<<<<

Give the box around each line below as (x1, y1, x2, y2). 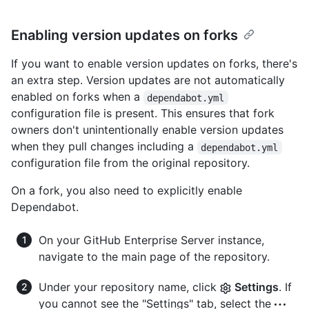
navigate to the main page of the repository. (39, 250, 270, 264)
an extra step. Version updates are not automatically (11, 73, 285, 88)
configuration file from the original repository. (11, 156, 250, 170)
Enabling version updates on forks (11, 27, 238, 44)
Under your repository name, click (39, 280, 220, 295)
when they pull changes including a (11, 139, 197, 154)
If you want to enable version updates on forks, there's (11, 57, 297, 71)
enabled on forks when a (11, 90, 143, 104)
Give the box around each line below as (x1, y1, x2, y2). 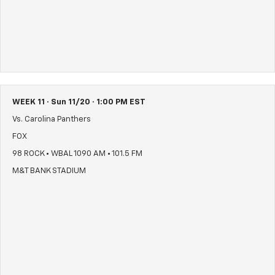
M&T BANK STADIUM (12, 167, 86, 176)
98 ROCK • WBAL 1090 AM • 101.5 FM (12, 150, 142, 158)
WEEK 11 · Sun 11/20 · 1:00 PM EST (12, 98, 145, 107)
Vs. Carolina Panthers (12, 115, 91, 124)
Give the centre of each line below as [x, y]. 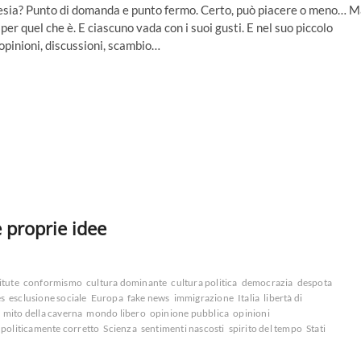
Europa [107, 298]
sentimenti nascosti [183, 329]
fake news [148, 298]
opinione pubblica [189, 313]
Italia [249, 298]
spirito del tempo [266, 329]
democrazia [267, 283]
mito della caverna [43, 313]
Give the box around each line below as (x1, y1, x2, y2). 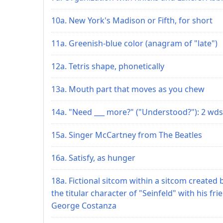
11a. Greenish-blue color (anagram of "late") (51, 37, 218, 49)
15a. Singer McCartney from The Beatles (51, 129, 202, 140)
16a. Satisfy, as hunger (51, 152, 135, 163)
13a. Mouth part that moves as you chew (51, 83, 205, 95)
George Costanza (51, 200, 116, 211)
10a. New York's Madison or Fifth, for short (51, 14, 213, 26)
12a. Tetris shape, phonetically (51, 60, 164, 72)
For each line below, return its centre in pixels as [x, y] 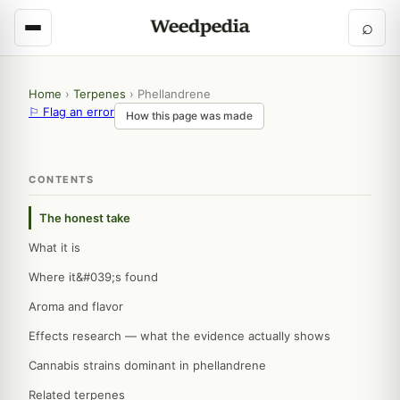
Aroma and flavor [76, 306]
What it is [54, 247]
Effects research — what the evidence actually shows [179, 336]
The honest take [85, 218]
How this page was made [189, 116]
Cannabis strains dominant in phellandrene [147, 365]
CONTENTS [61, 179]
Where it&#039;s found [93, 277]
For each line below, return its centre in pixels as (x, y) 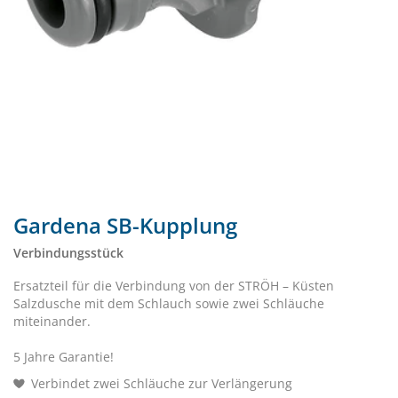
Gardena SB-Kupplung (125, 225)
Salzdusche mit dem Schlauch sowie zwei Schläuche (169, 303)
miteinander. (52, 321)
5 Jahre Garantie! (64, 357)
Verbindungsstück (68, 253)
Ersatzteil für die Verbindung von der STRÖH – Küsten (174, 286)
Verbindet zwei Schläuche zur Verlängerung (162, 383)
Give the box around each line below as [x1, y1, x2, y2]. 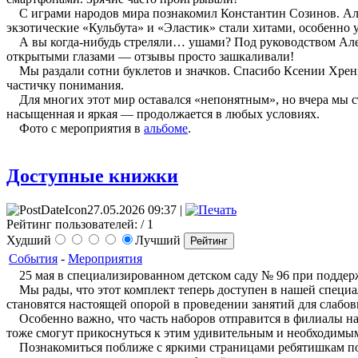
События [9, 252, 58, 266]
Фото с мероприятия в [6, 121, 144, 135]
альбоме [144, 121, 188, 135]
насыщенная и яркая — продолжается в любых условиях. [6, 106, 320, 121]
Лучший [135, 233, 184, 248]
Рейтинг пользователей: [6, 217, 137, 232]
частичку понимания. [6, 78, 124, 92]
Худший [6, 233, 51, 248]
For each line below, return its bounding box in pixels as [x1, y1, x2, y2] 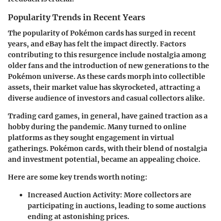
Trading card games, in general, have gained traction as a [8, 111, 208, 121]
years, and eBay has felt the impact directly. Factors [8, 39, 186, 49]
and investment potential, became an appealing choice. [8, 155, 200, 164]
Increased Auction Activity [28, 190, 120, 200]
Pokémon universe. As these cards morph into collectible [8, 72, 205, 81]
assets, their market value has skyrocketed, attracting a [8, 83, 200, 92]
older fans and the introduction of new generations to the [8, 61, 209, 71]
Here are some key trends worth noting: [8, 173, 147, 182]
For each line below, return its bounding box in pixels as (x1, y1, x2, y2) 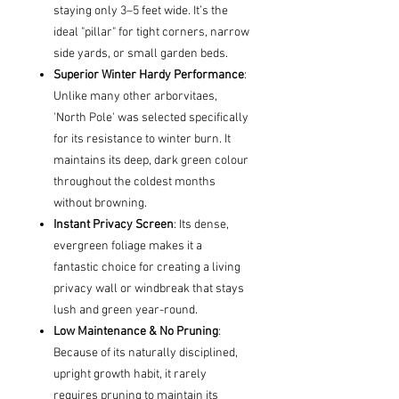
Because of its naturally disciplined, (53, 346, 238, 362)
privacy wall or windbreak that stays (53, 281, 244, 297)
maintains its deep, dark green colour (53, 153, 248, 169)
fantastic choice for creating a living (53, 260, 240, 276)
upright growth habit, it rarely (53, 367, 207, 383)
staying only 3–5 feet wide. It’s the (53, 4, 228, 20)
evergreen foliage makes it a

>>>>

YOUR TASK →
The records are above. How many lines in them contain the word "that"? Give the number alone.

REPLY TO THE TASK →
2